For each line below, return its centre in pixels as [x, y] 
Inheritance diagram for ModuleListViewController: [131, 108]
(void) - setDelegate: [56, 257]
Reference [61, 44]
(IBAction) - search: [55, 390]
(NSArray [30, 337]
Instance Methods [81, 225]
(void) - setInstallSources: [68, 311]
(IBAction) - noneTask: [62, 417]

* * * * * * *

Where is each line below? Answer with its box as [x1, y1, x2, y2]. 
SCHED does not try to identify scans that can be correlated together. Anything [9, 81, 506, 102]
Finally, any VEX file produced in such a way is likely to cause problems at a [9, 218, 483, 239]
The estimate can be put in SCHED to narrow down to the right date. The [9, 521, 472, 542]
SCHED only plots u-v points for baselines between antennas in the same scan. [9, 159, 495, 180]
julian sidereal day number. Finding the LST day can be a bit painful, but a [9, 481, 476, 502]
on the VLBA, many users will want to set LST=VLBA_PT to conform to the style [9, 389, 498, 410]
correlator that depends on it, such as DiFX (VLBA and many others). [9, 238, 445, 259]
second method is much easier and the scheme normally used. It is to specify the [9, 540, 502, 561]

* * * * * * *

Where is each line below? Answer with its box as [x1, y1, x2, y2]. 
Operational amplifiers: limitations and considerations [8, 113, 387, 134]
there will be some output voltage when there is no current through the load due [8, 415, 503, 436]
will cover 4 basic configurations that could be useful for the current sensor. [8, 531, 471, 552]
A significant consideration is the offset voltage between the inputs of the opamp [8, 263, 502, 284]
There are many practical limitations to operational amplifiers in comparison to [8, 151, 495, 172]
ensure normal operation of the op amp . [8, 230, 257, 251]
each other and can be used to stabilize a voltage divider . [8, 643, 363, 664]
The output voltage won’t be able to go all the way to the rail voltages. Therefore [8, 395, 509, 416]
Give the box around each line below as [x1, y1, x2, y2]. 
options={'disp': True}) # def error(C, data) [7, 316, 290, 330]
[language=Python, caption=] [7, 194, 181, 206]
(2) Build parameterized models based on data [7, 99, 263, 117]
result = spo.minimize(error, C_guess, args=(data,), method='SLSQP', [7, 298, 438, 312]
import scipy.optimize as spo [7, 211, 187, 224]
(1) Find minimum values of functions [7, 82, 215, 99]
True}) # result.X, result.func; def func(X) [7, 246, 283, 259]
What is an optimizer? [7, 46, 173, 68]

* * * * * * *

▶ THE PROBLEM
Copy the lines above exactly. Start with the line containing "Reference [61, 44]", end with the line containing "(IBAction) - noneTask: [62, 417]", and include both.

▶ RESULT
Reference [61, 44]
(IBAction) - search: [55, 390]
(NSArray [30, 337]
Instance Methods [81, 225]
(void) - setInstallSources: [68, 311]
(IBAction) - noneTask: [62, 417]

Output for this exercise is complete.